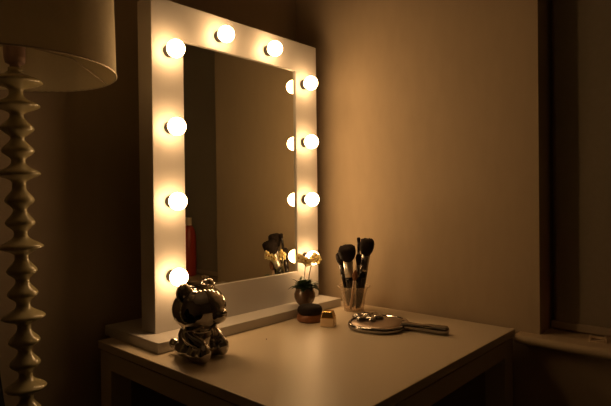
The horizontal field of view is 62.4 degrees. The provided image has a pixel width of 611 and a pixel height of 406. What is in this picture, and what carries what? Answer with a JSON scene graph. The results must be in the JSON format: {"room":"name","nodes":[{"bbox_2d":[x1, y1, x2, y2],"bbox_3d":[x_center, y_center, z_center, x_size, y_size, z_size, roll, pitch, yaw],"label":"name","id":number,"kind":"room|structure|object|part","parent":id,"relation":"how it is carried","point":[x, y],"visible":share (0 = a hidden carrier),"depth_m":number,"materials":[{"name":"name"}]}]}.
{"room":"dressing room","nodes":[
{"label":"dressing room","id":0,"kind":"room"},
{"bbox_2d":[0,0,295,405],"bbox_3d":[-0.721,-0.136,1.196,0.180,2.450,1.865,0,1,42],"label":"wall","id":1,"kind":"structure","parent":0,"point":[85,209],"depth_m":1.25,"materials":[{"name":"beige paint"}]},
{"bbox_2d":[296,0,610,405],"bbox_3d":[0.940,-0.154,1.070,2.810,2.450,0.180,0,1,42],"label":"wall","id":2,"kind":"structure","parent":0,"point":[434,117],"depth_m":1.43,"materials":[{"name":"paint"}]},
{"bbox_2d":[552,0,555,319],"bbox_3d":[1.164,-0.364,0.924,1.320,1.432,0.040,0,1,42],"label":"window","id":3,"kind":"structure","parent":2,"relation":"in","point":[553,45],"depth_m":1.35,"materials":[{"name":"paint"}]},
{"bbox_2d":[514,327,610,359],"bbox_3d":[1.107,0.341,0.854,1.424,0.023,0.160,0,1,42],"label":"windowsill","id":4,"kind":"structure","parent":2,"relation":"attached to","point":[568,341],"depth_m":1.22,"materials":[{"name":"paint"}]},
{"bbox_2d":[589,334,605,342],"bbox_3d":[0.700,0.325,1.209,0.036,0.012,0.020,0,1,30],"label":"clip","id":5,"kind":"object","parent":4,"relation":"on","point":[591,338],"visible":1,"depth_m":1.21,"materials":[{"name":"brown"}]},
{"bbox_2d":[551,0,610,336],"bbox_3d":[1.125,-0.370,0.881,1.312,1.392,0.044,0,1,42],"label":"window","id":6,"kind":"structure","parent":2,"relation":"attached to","point":[582,28],"depth_m":1.27,"materials":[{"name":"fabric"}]},
{"bbox_3d":[0.268,1.136,0.324,2.810,0.100,2.225,0,1,42],"label":"floor","id":7,"kind":"structure","parent":0,"visible":0},
{"bbox_2d":[0,375,4,405],"bbox_3d":[-0.529,0.594,0.439,0.434,1.001,0.458,-1,1,0],"label":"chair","id":8,"kind":"object","parent":7,"relation":"on","point":[2,403],"visible":1,"depth_m":0.63,"materials":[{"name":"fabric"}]},
{"bbox_2d":[0,0,116,405],"bbox_3d":[-0.543,0.256,0.953,0.366,1.672,0.360,-1,1,0],"label":"floor lamp","id":9,"kind":"object","parent":7,"relation":"on","point":[46,45],"visible":1,"depth_m":0.93,"materials":[{"name":"linen"},{"name":"glazed ceramic"}]},
{"bbox_2d":[3,45,25,66],"bbox_3d":[-0.547,-0.283,0.949,0.038,0.075,0.038,-1,1,42],"label":"socket","id":10,"kind":"object","parent":9,"relation":"attached to","point":[15,56],"depth_m":0.94,"materials":[{"name":"metal"}]},
{"bbox_3d":[-0.551,-0.411,0.948,0.357,0.330,0.357,-1,1,42],"label":"lamp shade","id":11,"kind":"part","parent":9,"relation":"part of","materials":[{"name":"fabric"}]},
{"bbox_2d":[98,301,514,405],"bbox_3d":[0.020,0.705,1.270,0.734,0.750,0.751,0,1,42],"label":"table","id":12,"kind":"object","parent":7,"relation":"on","point":[298,363],"visible":0.68,"depth_m":1.08,"materials":[{"name":"paint"}]},
{"bbox_3d":[-0.462,0.723,1.241,0.052,0.726,0.052,0,1,42],"label":"leg","id":13,"kind":"part","parent":12,"relation":"part of","materials":[{"name":"paint"}]},
{"bbox_2d":[169,277,228,363],"bbox_3d":[-0.227,0.251,1.092,0.121,0.166,0.128,-1,1,-23],"label":"figurine","id":14,"kind":"object","parent":12,"relation":"on","point":[198,309],"visible":1,"depth_m":1.05,"materials":[{"name":"silver metal"}]},
{"bbox_2d":[105,0,340,353],"bbox_3d":[-0.204,-0.082,1.436,0.251,0.825,0.651,0,1,42],"label":"vanity mirror","id":15,"kind":"object","parent":12,"relation":"on","point":[228,140],"visible":0.91,"depth_m":1.34,"materials":[{"name":"white paint"}]},
{"bbox_3d":[-0.309,-0.367,1.198,0.046,0.043,0.043,0,1,42],"label":"light bulb","id":16,"kind":"part","parent":15,"relation":"part of","materials":[{"name":"white glass"}]},
{"bbox_3d":[-0.306,-0.182,1.200,0.046,0.043,0.043,0,1,42],"label":"light bulb","id":17,"kind":"part","parent":15,"relation":"part of","materials":[{"name":"white glass"}]},
{"bbox_3d":[-0.304,-0.004,1.202,0.046,0.043,0.043,0,1,42],"label":"light bulb","id":18,"kind":"part","parent":15,"relation":"part of","materials":[{"name":"white glass"}]},
{"bbox_3d":[-0.302,0.177,1.203,0.046,0.043,0.043,0,1,42],"label":"light bulb","id":19,"kind":"part","parent":15,"relation":"part of","materials":[{"name":"white glass"}]},
{"bbox_3d":[-0.207,-0.439,1.311,0.046,0.043,0.043,0,1,42],"label":"light bulb","id":20,"kind":"part","parent":15,"relation":"part of","materials":[{"name":"white glass"}]},
{"bbox_2d":[183,42,295,285],"bbox_3d":[-0.170,-0.094,1.409,0.004,0.618,0.406,0,1,42],"label":"mirror glass","id":21,"kind":"object","parent":15,"relation":"attached to","point":[239,107],"depth_m":1.39,"materials":[{"name":"silver"}]},
{"bbox_3d":[-0.088,-0.442,1.442,0.046,0.043,0.043,0,1,42],"label":"light bulb","id":22,"kind":"part","parent":15,"relation":"part of","materials":[{"name":"white glass"}]},
{"bbox_2d":[289,252,321,304],"bbox_3d":[0.002,0.224,1.500,0.088,0.158,0.099,0,1,42],"label":"potted orchid","id":23,"kind":"object","parent":15,"relation":"on","point":[304,293],"visible":0.99,"depth_m":1.48,"materials":[{"name":"brown ceramic"}]},
{"bbox_3d":[-0.020,0.160,1.468,0.026,0.028,0.009,0,1,42],"label":"flower","id":24,"kind":"part","parent":23,"relation":"part of","materials":[{"name":"yellow plant"}]},
{"bbox_3d":[-0.002,0.277,1.500,0.063,0.053,0.063,0,1,42],"label":"pot","id":25,"kind":"part","parent":23,"relation":"part of","materials":[{"name":"brown ceramic"}]},
{"bbox_3d":[-0.001,0.170,1.484,0.024,0.026,0.016,0,1,42],"label":"flower","id":26,"kind":"part","parent":23,"relation":"part of","materials":[{"name":"yellow plant"}]},
{"bbox_3d":[0.024,0.170,1.511,0.025,0.027,0.013,0,1,42],"label":"flower","id":27,"kind":"part","parent":23,"relation":"part of","materials":[{"name":"yellow plant"}]},
{"bbox_3d":[0.029,0.160,1.520,0.026,0.027,0.010,0,1,42],"label":"flower","id":28,"kind":"part","parent":23,"relation":"part of","materials":[{"name":"yellow plant"}]},
{"bbox_3d":[0.016,-0.370,1.556,0.046,0.043,0.043,0,1,42],"label":"light bulb","id":29,"kind":"part","parent":15,"relation":"part of","materials":[{"name":"white glass"}]},
{"bbox_3d":[0.018,-0.189,1.558,0.046,0.043,0.043,0,1,42],"label":"light bulb","id":30,"kind":"part","parent":15,"relation":"part of","materials":[{"name":"white glass"}]},
{"bbox_3d":[0.020,-0.011,1.560,0.046,0.043,0.043,0,1,42],"label":"light bulb","id":31,"kind":"part","parent":15,"relation":"part of","materials":[{"name":"white glass"}]},
{"bbox_3d":[0.022,0.170,1.561,0.046,0.043,0.043,0,1,42],"label":"light bulb","id":32,"kind":"part","parent":15,"relation":"part of","materials":[{"name":"white glass"}]},
{"bbox_2d":[297,303,321,323],"bbox_3d":[0.012,0.306,1.408,0.073,0.046,0.073,0,1,42],"label":"tub","id":33,"kind":"object","parent":12,"relation":"on","point":[309,313],"visible":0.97,"depth_m":1.38,"materials":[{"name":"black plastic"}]},
{"bbox_2d":[297,303,321,315],"bbox_3d":[0.012,0.295,1.408,0.070,0.025,0.070,0,1,42],"label":"cushion","id":34,"kind":"object","parent":33,"relation":"on","point":[308,309],"depth_m":1.38,"materials":[{"name":"black fabric"}]},
{"bbox_2d":[320,310,335,326],"bbox_3d":[0.061,0.309,1.352,0.037,0.040,0.037,-1,1,14],"label":"case","id":35,"kind":"object","parent":12,"relation":"on","point":[328,317],"visible":1,"depth_m":1.34,"materials":[{"name":"metal"}]},
{"bbox_3d":[0.061,0.298,1.352,0.035,0.018,0.035,-1,1,14],"label":"lid","id":36,"kind":"part","parent":35,"relation":"part of","materials":[{"name":"gold metal"}]},
{"bbox_2d":[347,311,449,334],"bbox_3d":[0.239,0.311,1.307,0.265,0.033,0.168,0,1,29],"label":"mirror","id":37,"kind":"object","parent":12,"relation":"on","point":[363,322],"visible":1,"depth_m":1.28,"materials":[{"name":"silver metal"}]},
{"bbox_3d":[0.193,0.313,1.335,0.135,0.004,0.142,0,1,29],"label":"plate","id":38,"kind":"part","parent":37,"relation":"part of","materials":[{"name":"silver metal"}]},
{"bbox_3d":[0.303,0.315,1.273,0.118,0.022,0.038,0,1,29],"label":"handle","id":39,"kind":"part","parent":37,"relation":"part of","materials":[{"name":"silver metal"}]},
{"bbox_3d":[0.501,0.711,1.300,0.052,0.726,0.052,0,1,42],"label":"leg","id":40,"kind":"part","parent":12,"relation":"part of","materials":[{"name":"paint"}]},
{"bbox_3d":[0.147,0.288,1.536,0.101,0.076,0.101,0,1,42],"label":"tumbler","id":41,"kind":"object","parent":12,"relation":"on","visible":0},
{"bbox_2d":[336,253,348,305],"bbox_3d":[0.111,0.234,1.540,0.028,0.169,0.047,0,1,31],"label":"makeup brush","id":42,"kind":"object","parent":41,"relation":"in","point":[339,261],"visible":0.76,"depth_m":1.53,"materials":[{"name":"black plastic"}]},
{"bbox_3d":[0.123,0.268,1.546,0.016,0.101,0.016,-16,10,-39],"label":"handle","id":43,"kind":"part","parent":42,"relation":"part of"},
{"bbox_2d":[338,244,355,306],"bbox_3d":[0.136,0.221,1.503,0.052,0.199,0.100,0,1,32],"label":"makeup brush","id":44,"kind":"object","parent":41,"relation":"in","point":[347,253],"visible":0.91,"depth_m":1.49,"materials":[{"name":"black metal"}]},
{"bbox_3d":[0.138,0.268,1.532,0.026,0.108,0.026,0,22,18],"label":"handle","id":45,"kind":"part","parent":44,"relation":"part of","materials":[{"name":"black wood"}]},
{"bbox_2d":[350,270,357,308],"bbox_3d":[0.141,0.258,1.500,0.017,0.122,0.040,-1,1,-33],"label":"makeup brush","id":46,"kind":"object","parent":41,"relation":"in","point":[355,275],"visible":1,"depth_m":1.50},
{"bbox_3d":[0.140,0.283,1.509,0.009,0.073,0.009,-1,17,-22],"label":"handle","id":47,"kind":"part","parent":46,"relation":"part of","materials":[{"name":"brown wood"}]},
{"bbox_2d":[355,254,361,308],"bbox_3d":[0.155,0.235,1.501,0.018,0.167,0.033,-1,1,-32],"label":"makeup brush","id":48,"kind":"object","parent":41,"relation":"in","point":[358,256],"visible":0.98,"depth_m":1.50,"materials":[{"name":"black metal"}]},
{"bbox_3d":[0.154,0.269,1.510,0.011,0.098,0.011,-1,9,-17],"label":"handle","id":49,"kind":"part","parent":48,"relation":"part of","materials":[{"name":"black wood"}]},
{"bbox_2d":[357,237,359,253],"bbox_3d":[0.160,0.211,1.535,0.011,0.214,0.034,-1,1,-10],"label":"makeup brush","id":50,"kind":"object","parent":41,"relation":"in","point":[358,238],"visible":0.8,"depth_m":1.52,"materials":[{"name":"black plastic"}]},
{"bbox_2d":[358,238,373,307],"bbox_3d":[0.181,0.211,1.512,0.045,0.215,0.066,-1,1,-20],"label":"makeup brush","id":51,"kind":"object","parent":41,"relation":"in","point":[366,244],"visible":0.95,"depth_m":1.50,"materials":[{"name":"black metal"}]},
{"bbox_3d":[0.167,0.261,1.523,0.025,0.116,0.025,-1,12,-41],"label":"handle","id":52,"kind":"part","parent":51,"relation":"part of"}
]}

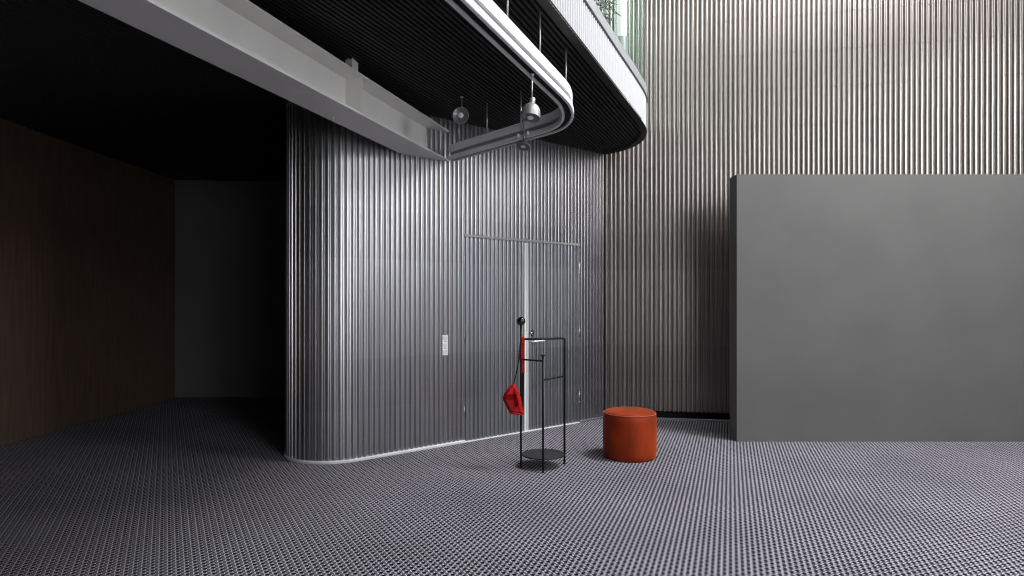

================================

Wherever the word "flower" appears in the data, return the whole line.

Result:
{"bbox_3d":[-0.020,0.160,1.468,0.026,0.028,0.009,0,1,42],"label":"flower","id":24,"kind":"part","parent":23,"relation":"part of","materials":[{"name":"yellow plant"}]},
{"bbox_3d":[-0.001,0.170,1.484,0.024,0.026,0.016,0,1,42],"label":"flower","id":26,"kind":"part","parent":23,"relation":"part of","materials":[{"name":"yellow plant"}]},
{"bbox_3d":[0.024,0.170,1.511,0.025,0.027,0.013,0,1,42],"label":"flower","id":27,"kind":"part","parent":23,"relation":"part of","materials":[{"name":"yellow plant"}]},
{"bbox_3d":[0.029,0.160,1.520,0.026,0.027,0.010,0,1,42],"label":"flower","id":28,"kind":"part","parent":23,"relation":"part of","materials":[{"name":"yellow plant"}]},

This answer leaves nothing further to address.